Paul knew it and tried hard to cope with it.
But coping was impossible.
It’s possible, he thought, to cope only with what is familiar and recognizable.
Coping with something that didn’t show itself, that remained hellishly anonymous, isn’t possible.
You don’t cope with ghosts, you experience them.
He knew there was no wolf.
The last wolf had been killed nearly a century ago, as he’d told Rachel.
Wolves left tracks.
He had seen none.
Wolves howled from time to time, but the only sounds here were the sounds one expected—sounds that were at least vaguely identifiable.
Wolves, as well, had their own way of killing, and though it was terribly effective, it was also messy.
Messier than had been evidenced by the poor, ravaged animals he’d found.
There was no wolf.
There was something else.
Suddenly, he remembered his final conversation with Lumas—more a monologue than a conversation, really, and one Lumas clearly felt
had
to be delivered before death claimed him.
A kind of bizarre last will and testament.
“The land…” he’d stammered.
“The land…” he’d repeated, obviously reaching deep within himself for the correct words.
“The land, Paul…the land creates.”
Everything he’d said had revolved around that statement.
But none of what he’d said had been any less vague.
Obviously, Paul thought, he had been employing his own opaque brand of subtlety.
His reference to Rachel’s “gifts” had been especially opaque.
If she possessed any gift, it was the questionable gift of an acute sensitivity couple, damnedly, with a remarkable imagination.
Evidence the voices she claimed to have heard from behind the closed door two weeks earlier, and the occasional and barely audible laughter she claimed to hear on random evenings.
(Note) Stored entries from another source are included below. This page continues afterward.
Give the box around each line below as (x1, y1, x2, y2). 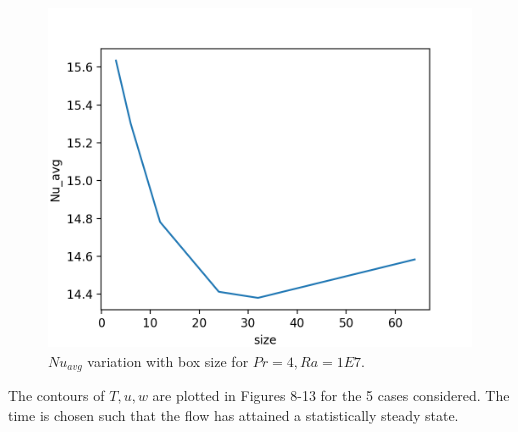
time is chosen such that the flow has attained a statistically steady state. (8, 404, 459, 425)
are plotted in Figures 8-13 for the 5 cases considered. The (152, 385, 510, 406)
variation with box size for (87, 350, 249, 371)
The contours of (8, 385, 105, 406)
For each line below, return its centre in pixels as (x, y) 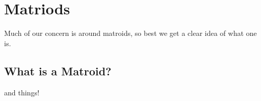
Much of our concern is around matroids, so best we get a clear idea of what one (130, 33)
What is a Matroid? (58, 70)
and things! (22, 92)
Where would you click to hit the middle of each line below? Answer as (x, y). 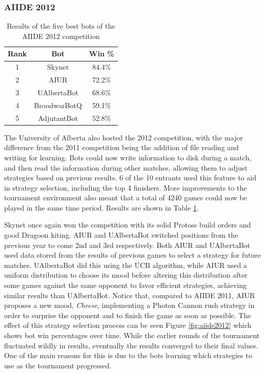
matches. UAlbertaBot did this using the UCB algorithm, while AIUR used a (126, 265)
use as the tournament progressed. (58, 365)
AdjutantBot (58, 118)
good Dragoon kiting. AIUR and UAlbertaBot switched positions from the (121, 235)
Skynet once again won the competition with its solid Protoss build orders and (128, 225)
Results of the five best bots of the (61, 26)
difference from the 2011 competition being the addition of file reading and (121, 147)
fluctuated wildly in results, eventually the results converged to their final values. (131, 345)
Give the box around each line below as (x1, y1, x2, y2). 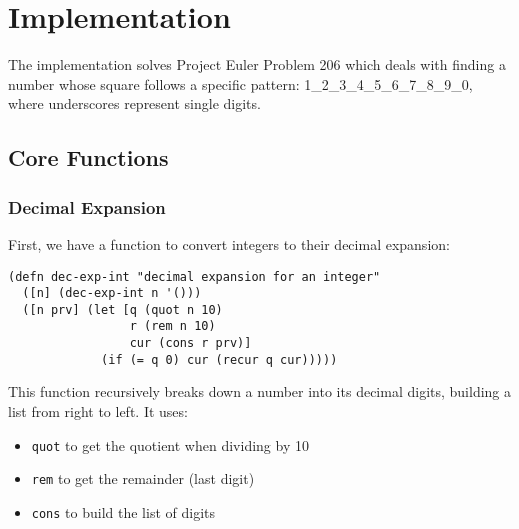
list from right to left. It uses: (8, 401, 188, 422)
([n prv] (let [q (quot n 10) (22, 302, 223, 317)
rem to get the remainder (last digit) (31, 468, 255, 489)
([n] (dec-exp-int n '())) (22, 286, 202, 301)
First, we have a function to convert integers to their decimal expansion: (8, 233, 450, 254)
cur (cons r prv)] (129, 336, 252, 351)
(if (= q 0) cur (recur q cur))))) (101, 352, 338, 367)
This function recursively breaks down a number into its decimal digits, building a (8, 381, 512, 402)
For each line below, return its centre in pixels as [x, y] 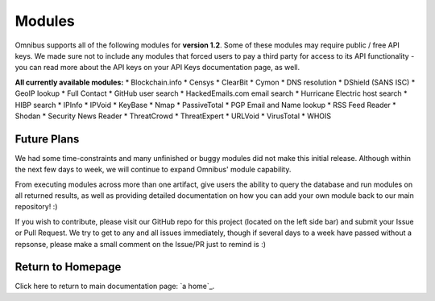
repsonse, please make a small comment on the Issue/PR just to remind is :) [140, 244]
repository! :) [36, 207]
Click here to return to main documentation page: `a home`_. [115, 287]
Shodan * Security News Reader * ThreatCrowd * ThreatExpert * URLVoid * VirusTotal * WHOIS [173, 116]
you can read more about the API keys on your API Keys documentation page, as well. [157, 68]
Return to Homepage [68, 267]
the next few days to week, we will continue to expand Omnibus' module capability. [153, 170]
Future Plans [47, 139]
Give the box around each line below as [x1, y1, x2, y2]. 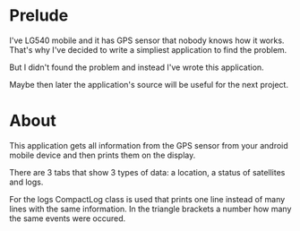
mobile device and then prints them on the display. [9, 150, 196, 160]
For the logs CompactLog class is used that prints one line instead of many [9, 193, 286, 204]
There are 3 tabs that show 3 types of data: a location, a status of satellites [9, 167, 286, 177]
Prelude [9, 5, 69, 26]
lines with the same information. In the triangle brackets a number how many [9, 203, 292, 214]
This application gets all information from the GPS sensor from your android [9, 140, 288, 150]
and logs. [9, 176, 44, 187]
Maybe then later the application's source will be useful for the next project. [9, 79, 289, 90]
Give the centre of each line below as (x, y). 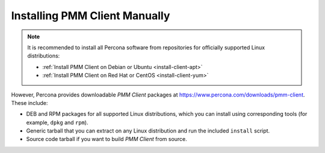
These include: (29, 103)
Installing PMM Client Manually (91, 16)
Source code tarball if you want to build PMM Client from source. (107, 139)
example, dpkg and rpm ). (57, 122)
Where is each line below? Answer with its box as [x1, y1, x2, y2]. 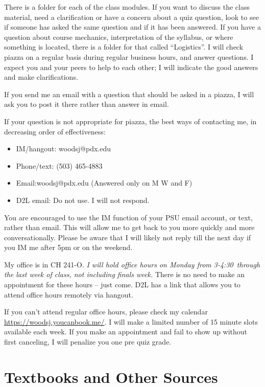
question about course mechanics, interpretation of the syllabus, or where [4, 31, 233, 42]
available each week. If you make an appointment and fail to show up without [4, 326, 248, 337]
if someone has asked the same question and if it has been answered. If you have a [4, 21, 261, 32]
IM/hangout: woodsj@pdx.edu [16, 143, 111, 154]
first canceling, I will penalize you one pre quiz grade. [4, 336, 172, 347]
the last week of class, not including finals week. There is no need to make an [4, 269, 245, 280]
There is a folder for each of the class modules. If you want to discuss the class [4, 2, 250, 12]
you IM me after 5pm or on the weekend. [4, 242, 133, 253]
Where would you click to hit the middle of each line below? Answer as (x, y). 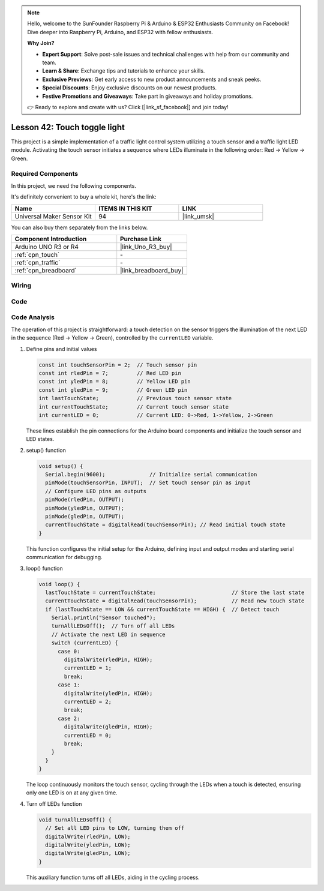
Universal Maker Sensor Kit (53, 216)
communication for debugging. (64, 557)
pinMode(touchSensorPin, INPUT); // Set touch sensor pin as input (148, 483)
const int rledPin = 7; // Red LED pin (110, 373)
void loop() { (59, 584)
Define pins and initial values (61, 349)
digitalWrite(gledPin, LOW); (88, 853)
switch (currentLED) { (85, 643)
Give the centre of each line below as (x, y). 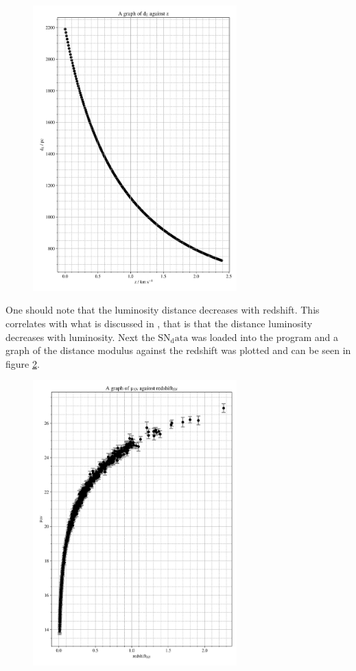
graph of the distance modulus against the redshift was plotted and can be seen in (178, 350)
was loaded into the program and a (265, 337)
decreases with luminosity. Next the (80, 337)
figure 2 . (23, 363)
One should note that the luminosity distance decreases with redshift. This (163, 310)
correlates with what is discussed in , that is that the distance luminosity (159, 323)
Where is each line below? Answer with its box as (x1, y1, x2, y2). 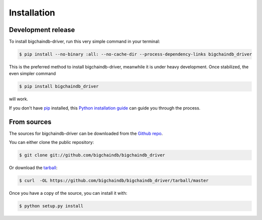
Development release (9, 26, 75, 34)
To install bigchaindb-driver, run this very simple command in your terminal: (9, 39, 160, 45)
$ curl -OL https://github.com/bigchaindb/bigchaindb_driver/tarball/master (19, 178, 209, 184)
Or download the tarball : (9, 165, 58, 171)
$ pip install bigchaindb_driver (19, 84, 99, 89)
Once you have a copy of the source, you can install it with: (9, 190, 128, 196)
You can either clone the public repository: (9, 140, 94, 145)
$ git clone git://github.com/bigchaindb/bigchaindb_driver (19, 153, 165, 158)
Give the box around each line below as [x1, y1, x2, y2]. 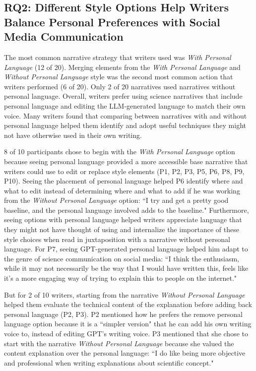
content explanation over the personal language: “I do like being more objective [4, 348, 246, 358]
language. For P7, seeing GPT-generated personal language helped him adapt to [4, 244, 248, 254]
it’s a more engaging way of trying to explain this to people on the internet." [4, 273, 237, 283]
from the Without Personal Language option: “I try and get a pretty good [4, 195, 229, 205]
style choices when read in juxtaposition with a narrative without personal [4, 234, 230, 244]
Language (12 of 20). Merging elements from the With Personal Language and [4, 62, 241, 72]
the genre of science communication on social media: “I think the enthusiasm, [4, 253, 239, 263]
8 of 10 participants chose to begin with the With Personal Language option [4, 146, 235, 157]
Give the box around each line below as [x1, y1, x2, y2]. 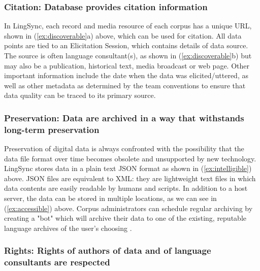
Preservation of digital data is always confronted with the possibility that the [4, 143, 244, 154]
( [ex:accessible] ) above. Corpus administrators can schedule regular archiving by [4, 202, 253, 213]
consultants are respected [4, 256, 110, 268]
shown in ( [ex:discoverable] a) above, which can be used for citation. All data [4, 30, 242, 41]
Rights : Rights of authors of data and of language [4, 244, 211, 257]
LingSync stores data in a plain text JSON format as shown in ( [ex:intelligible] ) [4, 163, 252, 174]
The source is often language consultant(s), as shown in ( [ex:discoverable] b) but [4, 50, 252, 60]
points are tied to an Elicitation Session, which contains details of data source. [4, 40, 248, 51]
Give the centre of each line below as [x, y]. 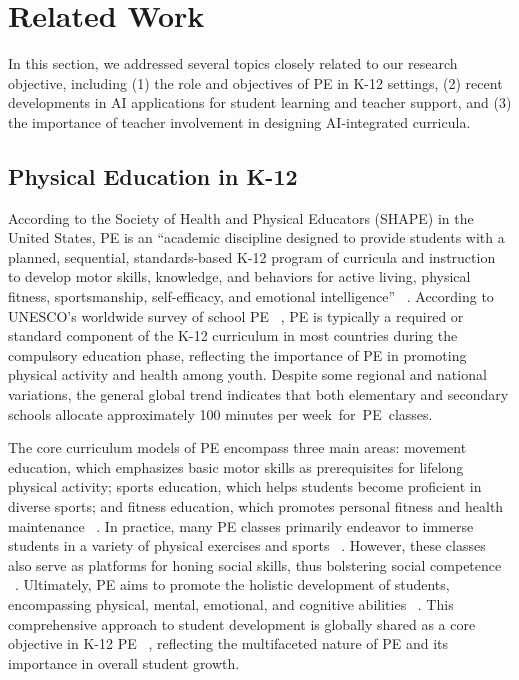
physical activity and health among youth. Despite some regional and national [247, 374]
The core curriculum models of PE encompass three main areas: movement [237, 447]
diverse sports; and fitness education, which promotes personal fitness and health [256, 506]
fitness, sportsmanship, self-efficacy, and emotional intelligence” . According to [251, 296]
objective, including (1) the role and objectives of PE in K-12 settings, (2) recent [255, 82]
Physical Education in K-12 [153, 175]
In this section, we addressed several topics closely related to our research [233, 63]
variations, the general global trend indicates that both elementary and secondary [258, 394]
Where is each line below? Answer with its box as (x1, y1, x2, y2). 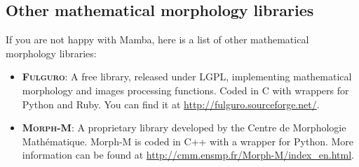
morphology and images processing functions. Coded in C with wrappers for (22, 82, 349, 97)
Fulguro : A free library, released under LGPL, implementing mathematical (22, 69, 352, 84)
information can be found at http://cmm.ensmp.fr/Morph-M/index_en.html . (22, 147, 354, 162)
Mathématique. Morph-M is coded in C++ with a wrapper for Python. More (22, 133, 354, 148)
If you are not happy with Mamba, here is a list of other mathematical (6, 32, 309, 47)
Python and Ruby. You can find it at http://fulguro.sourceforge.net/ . (22, 96, 320, 111)
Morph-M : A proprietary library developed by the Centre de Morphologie (22, 120, 346, 135)
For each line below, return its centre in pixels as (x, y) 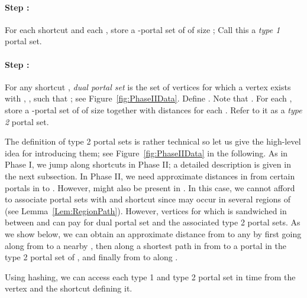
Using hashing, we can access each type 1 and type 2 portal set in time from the (150, 276)
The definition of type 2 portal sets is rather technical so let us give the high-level (153, 141)
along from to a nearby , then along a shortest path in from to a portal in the (146, 245)
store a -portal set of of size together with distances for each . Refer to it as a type (153, 109)
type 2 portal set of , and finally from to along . (91, 257)
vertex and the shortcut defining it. (69, 288)
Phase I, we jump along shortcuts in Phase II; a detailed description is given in (148, 164)
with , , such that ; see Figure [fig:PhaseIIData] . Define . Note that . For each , (148, 98)
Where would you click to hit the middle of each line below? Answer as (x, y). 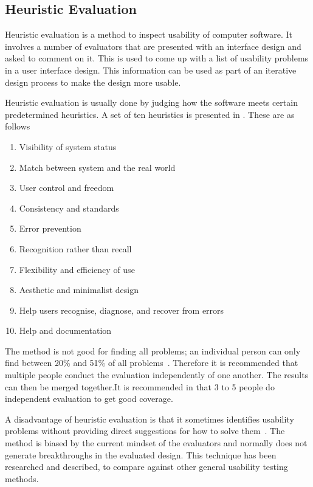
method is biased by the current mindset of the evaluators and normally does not (156, 443)
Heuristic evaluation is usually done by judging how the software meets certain (151, 102)
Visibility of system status (68, 146)
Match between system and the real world (97, 167)
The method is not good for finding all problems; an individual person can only (153, 351)
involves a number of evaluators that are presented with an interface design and (153, 46)
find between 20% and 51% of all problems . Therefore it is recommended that (152, 363)
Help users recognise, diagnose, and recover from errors (122, 310)
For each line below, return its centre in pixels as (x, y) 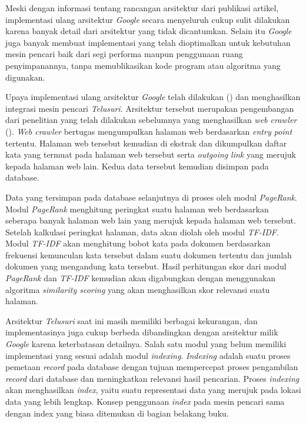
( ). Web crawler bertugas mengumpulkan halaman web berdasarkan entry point (149, 131)
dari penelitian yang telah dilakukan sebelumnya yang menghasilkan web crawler (151, 120)
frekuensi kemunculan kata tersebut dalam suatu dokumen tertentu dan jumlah (149, 254)
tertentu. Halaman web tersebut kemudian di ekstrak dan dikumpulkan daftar (146, 143)
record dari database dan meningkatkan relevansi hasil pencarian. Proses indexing (152, 378)
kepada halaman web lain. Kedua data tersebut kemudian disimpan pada (137, 166)
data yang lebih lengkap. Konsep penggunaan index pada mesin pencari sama (145, 401)
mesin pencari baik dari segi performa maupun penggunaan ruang (124, 54)
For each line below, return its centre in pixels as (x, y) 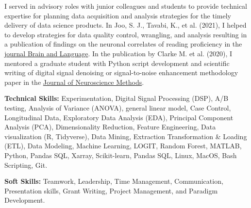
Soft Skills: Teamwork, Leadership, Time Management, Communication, (114, 181)
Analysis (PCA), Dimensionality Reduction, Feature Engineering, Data (110, 127)
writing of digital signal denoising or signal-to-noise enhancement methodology (121, 72)
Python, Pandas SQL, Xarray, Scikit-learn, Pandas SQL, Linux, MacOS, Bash (121, 155)
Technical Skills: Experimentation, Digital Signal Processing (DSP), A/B (117, 98)
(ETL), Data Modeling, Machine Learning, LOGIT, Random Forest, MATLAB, (123, 146)
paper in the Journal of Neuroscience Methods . (74, 82)
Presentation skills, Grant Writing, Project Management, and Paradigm (111, 190)
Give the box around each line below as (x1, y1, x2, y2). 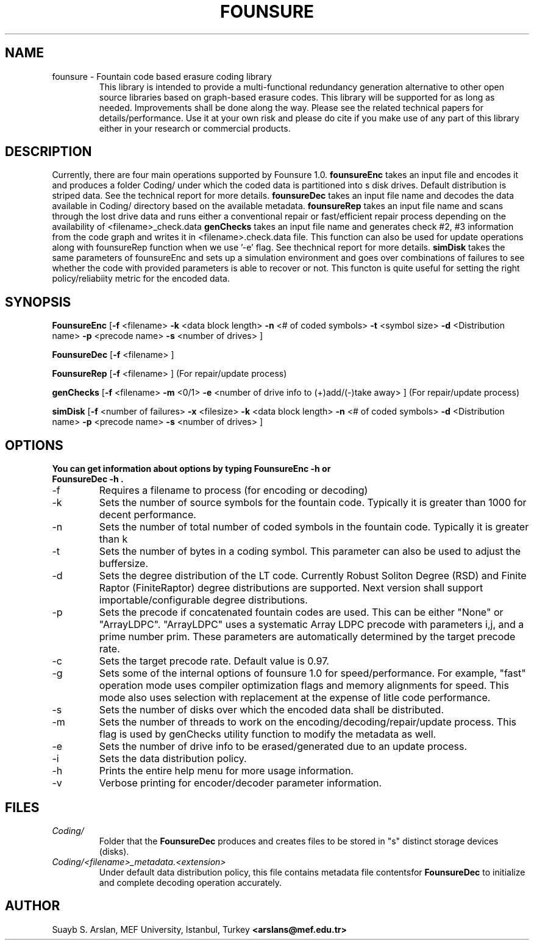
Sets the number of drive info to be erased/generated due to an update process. (99, 740, 468, 753)
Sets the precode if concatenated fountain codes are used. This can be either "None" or (99, 606, 504, 619)
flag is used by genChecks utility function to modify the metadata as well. (99, 728, 436, 741)
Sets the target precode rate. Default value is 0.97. (99, 655, 329, 668)
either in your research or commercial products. (99, 123, 291, 134)
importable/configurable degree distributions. (99, 594, 308, 607)
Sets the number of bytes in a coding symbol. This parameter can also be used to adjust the (99, 545, 521, 558)
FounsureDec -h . (52, 474, 124, 485)
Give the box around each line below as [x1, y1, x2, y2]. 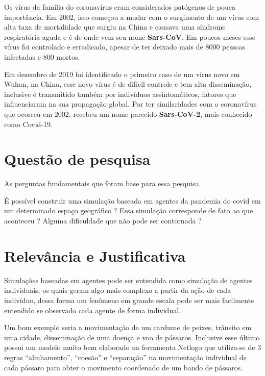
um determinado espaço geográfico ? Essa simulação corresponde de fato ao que [4, 205, 253, 216]
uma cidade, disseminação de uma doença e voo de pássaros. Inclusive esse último [4, 332, 260, 342]
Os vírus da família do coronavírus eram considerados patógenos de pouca [4, 2, 235, 12]
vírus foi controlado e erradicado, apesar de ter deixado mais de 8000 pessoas [4, 41, 246, 52]
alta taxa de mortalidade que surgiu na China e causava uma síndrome [4, 21, 226, 32]
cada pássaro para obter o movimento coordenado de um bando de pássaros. [4, 362, 243, 372]
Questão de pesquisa [4, 148, 151, 169]
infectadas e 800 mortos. [4, 51, 80, 62]
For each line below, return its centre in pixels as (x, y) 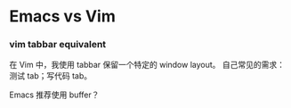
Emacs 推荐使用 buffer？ (54, 95)
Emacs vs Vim (62, 17)
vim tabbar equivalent (58, 45)
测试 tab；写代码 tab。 (51, 76)
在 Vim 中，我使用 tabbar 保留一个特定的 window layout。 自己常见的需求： (147, 65)
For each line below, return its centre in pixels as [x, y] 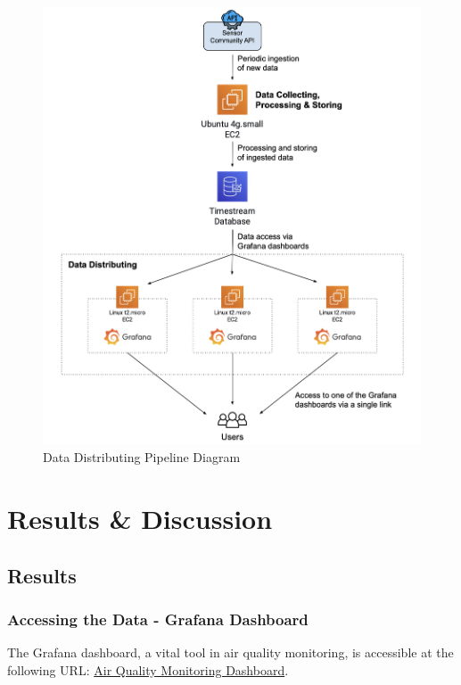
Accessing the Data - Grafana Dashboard [158, 619]
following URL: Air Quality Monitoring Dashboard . [148, 669]
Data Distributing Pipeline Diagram [142, 457]
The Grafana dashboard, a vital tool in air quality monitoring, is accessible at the [230, 652]
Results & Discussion [140, 518]
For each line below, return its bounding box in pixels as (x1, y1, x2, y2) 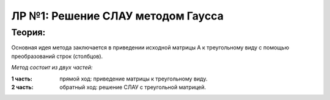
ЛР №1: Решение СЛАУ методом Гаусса (11, 9, 224, 23)
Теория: (11, 27, 46, 38)
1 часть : (11, 75, 33, 82)
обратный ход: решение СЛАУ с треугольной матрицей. (59, 83, 207, 91)
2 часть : (11, 83, 34, 91)
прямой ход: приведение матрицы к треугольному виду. (59, 75, 208, 82)
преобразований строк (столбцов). (11, 52, 103, 60)
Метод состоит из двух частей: (11, 64, 93, 71)
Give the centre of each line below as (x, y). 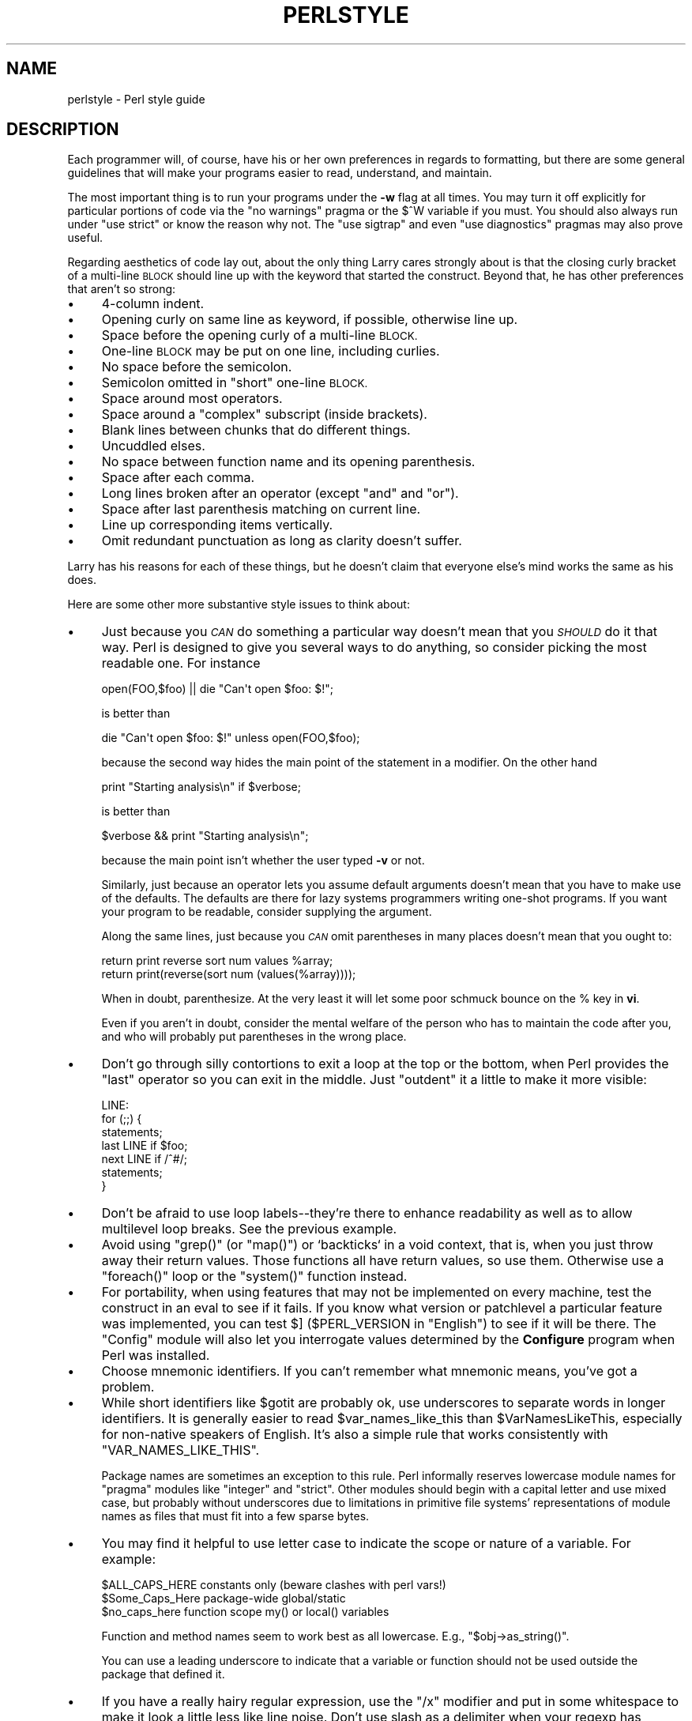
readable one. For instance (181, 663)
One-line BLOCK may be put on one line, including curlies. (271, 351)
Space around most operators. (192, 399)
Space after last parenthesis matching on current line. (261, 509)
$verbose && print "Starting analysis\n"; (205, 836)
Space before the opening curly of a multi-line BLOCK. (259, 335)
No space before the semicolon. (197, 367)
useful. (85, 238)
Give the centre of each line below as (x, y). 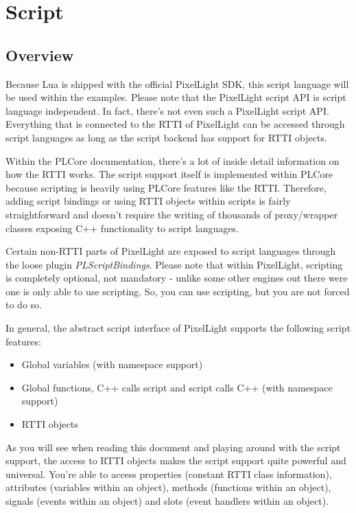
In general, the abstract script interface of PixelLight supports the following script (178, 328)
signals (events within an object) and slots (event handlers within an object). (167, 501)
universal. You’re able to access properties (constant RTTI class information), (169, 474)
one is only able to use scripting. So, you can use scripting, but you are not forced (178, 291)
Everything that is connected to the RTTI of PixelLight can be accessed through (175, 124)
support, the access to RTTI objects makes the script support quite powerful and (176, 460)
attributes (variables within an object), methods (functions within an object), (168, 487)
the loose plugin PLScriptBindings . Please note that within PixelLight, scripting (174, 264)

Laughter that seemed to originate, she said, from somewhere within the forest, laughter Paul hadn’t heard, though his hearing, he’d reminded her, was excellent.
And so his deception, or half-truth, that the was going out each day in search of “the wolf.”
A deception for her sake.
She could picture a wolf; she could mentally hold onto it.
As he could.
But the ghosts that actually inhabited the land were something else entirely.
No, he thought, they were—as far as his knowledge of them was concerned—even less substantial than ghost.
They were a vacuum.
Something impossible for him to hold onto.
And if Rachel tried to deal with it, it would tear her apart from the inside.
And so his deception, for Rachel’s sake—wonderful, sensitive, vulnerable Rachel—would continue until he’d found whatever he was looking for.
Or until it found him.
These thoughts preoccupied him for more than half the distance down the path to the forest.
He stopped short, the rifle came to rest at a horizontal position in his hand.
He glanced critically at it.
He’d had little experience with rifles.
He knew only that their primary function was to kill, and that made them obscene.
He knew also that obscenity was necessary, on occasion.
What had been done to Lumas, for instance, was an obscenity.
Not the instinctive actions of an animal satisfying its hunger.
An obscenity.
It required the obscenity of a rifle bullet to answer it.
He glanced behind, up the path that led to the house, certain his preoccupation with Rachel and Lumas had caused him to overlook something.
But the path was empty—the brightly sunlit trees and bushes to either side were curiously motionless.